Similarly, when the duration of the transaction goes up, the probability of it aborting also rises. This is shown in Figure 6 (from the paper). This is because the chance that various systems events will occur, which cause the transaction to abort. This includes various types of interrupts: hardware and software.
Thus, these two graphically demonstrate that to exploit HTM effectively we need to keep our transactions small in both duration and the number of cache lines modified by them.
We also note that we should take steps to minimize the amount of sharing of data structures that might be required – the point that not sharing things is more efficient. The authors discuss a variety of approaches to this issue: segmenting data structures, removing unnecessary conflict points (e.g., counters), and appropriate choice of data structures.

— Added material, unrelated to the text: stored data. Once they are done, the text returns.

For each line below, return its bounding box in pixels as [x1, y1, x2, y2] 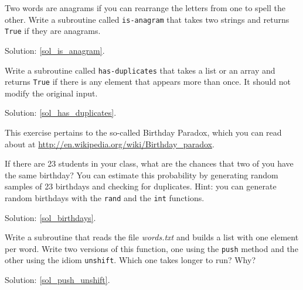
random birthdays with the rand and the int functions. [5, 191, 205, 203]
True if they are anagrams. [5, 25, 101, 37]
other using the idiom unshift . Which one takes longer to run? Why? [5, 254, 256, 266]
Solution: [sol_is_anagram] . [5, 44, 105, 56]
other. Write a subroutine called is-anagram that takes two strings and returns [5, 13, 290, 25]
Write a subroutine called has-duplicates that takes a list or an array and [5, 64, 275, 76]
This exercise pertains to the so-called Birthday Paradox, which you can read [5, 126, 282, 138]
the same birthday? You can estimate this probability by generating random [5, 168, 278, 181]
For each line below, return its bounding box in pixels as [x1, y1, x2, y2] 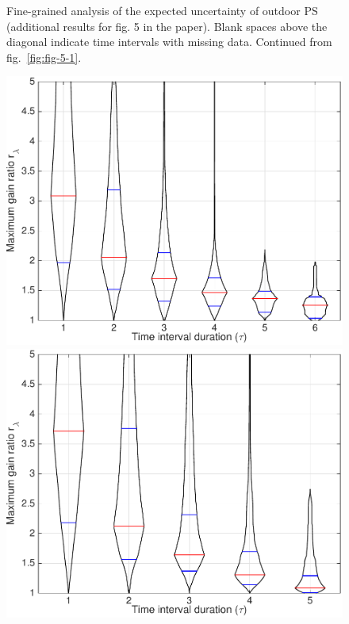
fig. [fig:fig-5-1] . [6, 48, 82, 65]
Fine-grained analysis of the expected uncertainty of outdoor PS [6, 2, 318, 18]
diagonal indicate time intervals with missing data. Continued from [6, 33, 332, 50]
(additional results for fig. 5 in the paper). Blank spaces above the [6, 17, 328, 34]
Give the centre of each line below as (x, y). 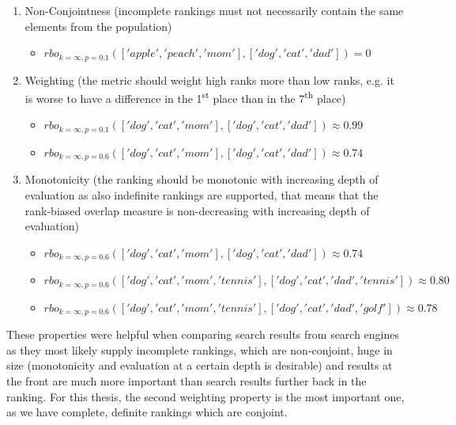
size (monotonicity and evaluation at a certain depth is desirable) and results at (200, 365)
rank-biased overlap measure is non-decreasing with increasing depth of (197, 210)
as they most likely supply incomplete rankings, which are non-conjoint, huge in (200, 349)
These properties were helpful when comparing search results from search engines (203, 334)
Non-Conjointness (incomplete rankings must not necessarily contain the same (214, 10)
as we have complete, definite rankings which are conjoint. (147, 412)
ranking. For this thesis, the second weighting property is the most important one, (205, 396)
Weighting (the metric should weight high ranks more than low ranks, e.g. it (209, 80)
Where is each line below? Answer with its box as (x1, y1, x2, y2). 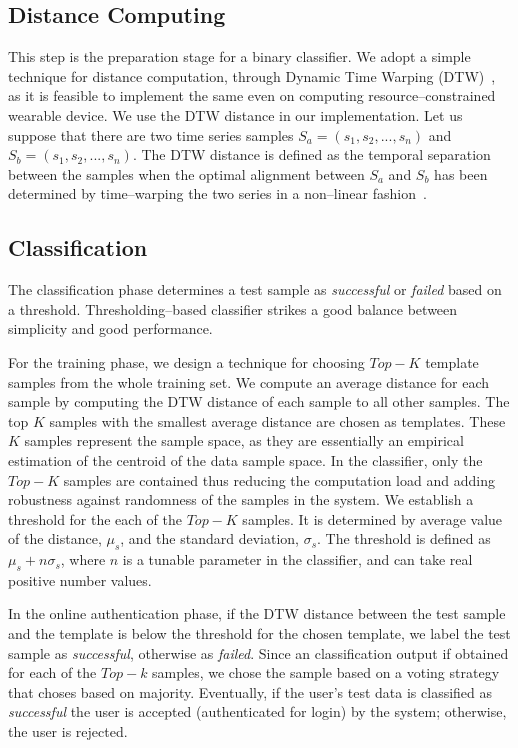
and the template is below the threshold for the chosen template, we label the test (8, 623, 511, 644)
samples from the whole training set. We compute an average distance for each (8, 371, 490, 392)
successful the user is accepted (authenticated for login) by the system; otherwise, (8, 701, 507, 722)
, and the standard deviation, (120, 528, 299, 549)
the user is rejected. (8, 721, 128, 742)
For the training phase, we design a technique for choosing (8, 351, 365, 372)
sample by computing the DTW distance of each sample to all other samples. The (8, 391, 510, 412)
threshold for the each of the (8, 508, 182, 529)

Recall the Trie structures from MassTree? These authors offer us Adaptive Radix Trees, which seem to have a similar goal: they are “[A]n efficient ordered indexing structure for main memory databases.” They combine this with a spin lock; the benefit now is that HTM doesn’t require the spin lock normally, so even if some parts of the tree are being read shared, the lock is not being acquired and thus it does not force a transactional abort for other (unrelated) nodes.
They put all of this insight together and that forms the basis for their evaluation. Figure 11 in the paper makes the point that HTM scales much better than traditional locking for small lookups (4 byte keys) with a uniform distribution once there is more than one thread.

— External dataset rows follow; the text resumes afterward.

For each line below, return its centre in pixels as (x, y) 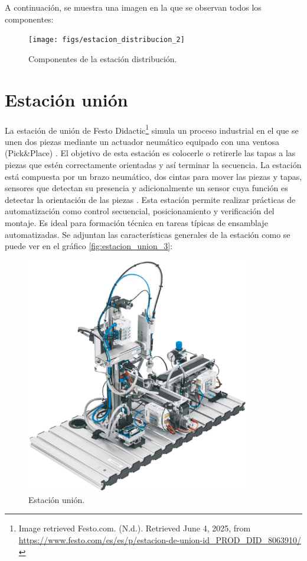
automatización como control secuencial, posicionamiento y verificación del (140, 211)
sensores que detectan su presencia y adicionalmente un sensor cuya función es (146, 188)
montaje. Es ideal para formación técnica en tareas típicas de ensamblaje (136, 222)
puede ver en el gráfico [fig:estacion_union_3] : (89, 246)
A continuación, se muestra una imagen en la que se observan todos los (133, 7)
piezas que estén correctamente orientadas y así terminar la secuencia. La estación (153, 165)
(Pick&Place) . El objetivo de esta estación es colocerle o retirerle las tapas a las (150, 153)
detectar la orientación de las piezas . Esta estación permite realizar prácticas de (150, 199)
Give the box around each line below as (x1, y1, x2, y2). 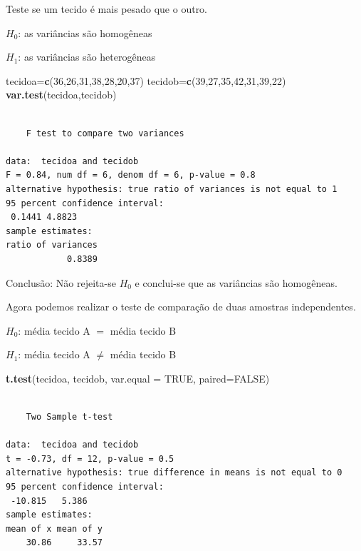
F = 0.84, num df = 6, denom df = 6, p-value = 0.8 (6, 170, 256, 181)
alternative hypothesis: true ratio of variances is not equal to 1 (6, 183, 338, 194)
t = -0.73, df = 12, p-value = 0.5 (6, 453, 174, 464)
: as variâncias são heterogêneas (18, 49, 156, 64)
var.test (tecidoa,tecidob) (6, 87, 117, 102)
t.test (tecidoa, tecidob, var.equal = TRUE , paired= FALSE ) (6, 370, 270, 385)
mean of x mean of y (6, 523, 103, 534)
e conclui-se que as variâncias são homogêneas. (135, 275, 338, 290)
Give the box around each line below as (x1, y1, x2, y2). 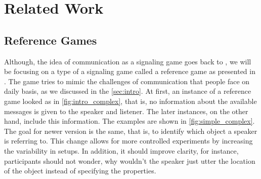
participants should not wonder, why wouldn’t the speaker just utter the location (4, 155, 255, 166)
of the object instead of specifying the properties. (4, 165, 156, 176)
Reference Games (4, 32, 97, 48)
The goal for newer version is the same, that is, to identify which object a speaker (4, 125, 257, 136)
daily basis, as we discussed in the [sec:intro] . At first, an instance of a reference (4, 86, 251, 96)
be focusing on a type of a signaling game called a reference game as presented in (4, 66, 255, 77)
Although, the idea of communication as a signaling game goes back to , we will (4, 56, 251, 66)
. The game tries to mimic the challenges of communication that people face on (4, 76, 250, 86)
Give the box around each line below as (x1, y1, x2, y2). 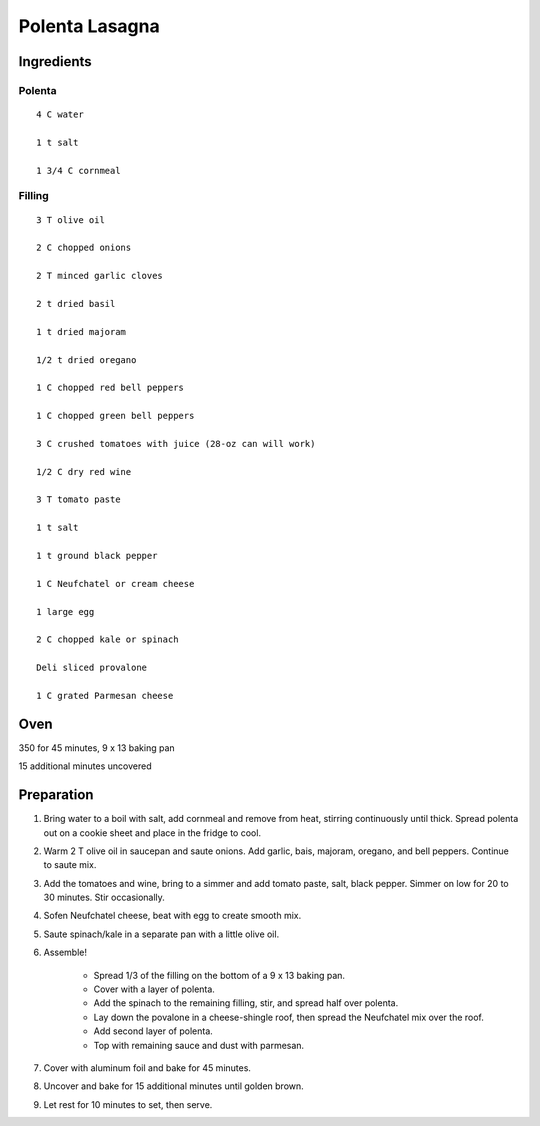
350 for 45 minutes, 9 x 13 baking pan (18, 741, 175, 754)
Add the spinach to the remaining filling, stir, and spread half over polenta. (93, 997, 399, 1009)
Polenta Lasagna (18, 15, 160, 37)
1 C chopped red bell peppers (36, 382, 185, 394)
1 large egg (36, 606, 95, 617)
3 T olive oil (36, 214, 105, 225)
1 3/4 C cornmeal (36, 165, 121, 176)
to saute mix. (43, 859, 97, 871)

Figure 12 (from the paper) evaluates the TPC-C Benchmark against their resulting system to demonstrate that it scales well . Note they stick with four threads, which are all likely on a single physical CPU, so there are no NUMA considerations in this aspect of the evaluation. They address this a bit later in the paper.
Figure 13 (from the paper) compares their performance against a partitioned system. Because they cannot prevent such cross-partition access, they must “live with” the inherent slowdown. One of the amazing benefits of HTM is thus revealed: as more operations cross partition boundaries, HTM continues to provide a constant performance. This seems to be one of the key lessons: no sharing is great, but once you find that you must share, synchronizing optimistically works surprisingly well.
Figure 14 (from the paper) attempts to address my comment earlier abut Figure 12: they really don’t have a multiprocessor system under evaluation. They admit as much in the paper: the hardware just isn’t available to them. They provide their simulation results to defend their contention that this does continue to scale, projecting almost 800,000 transactions per second with 32 cores.
Figure 15 (from the paper) finally demonstrates the reproducibility of HTM abort operations. If an HTM is retried, many will complete with one or two tries. Thus, it seems that even with multiple threads, they tend to converge towards the hardware limitations.
Bottom line: hardware transactional memory can be a key aspect of improving performance in a shared memory systems with classical synchronization.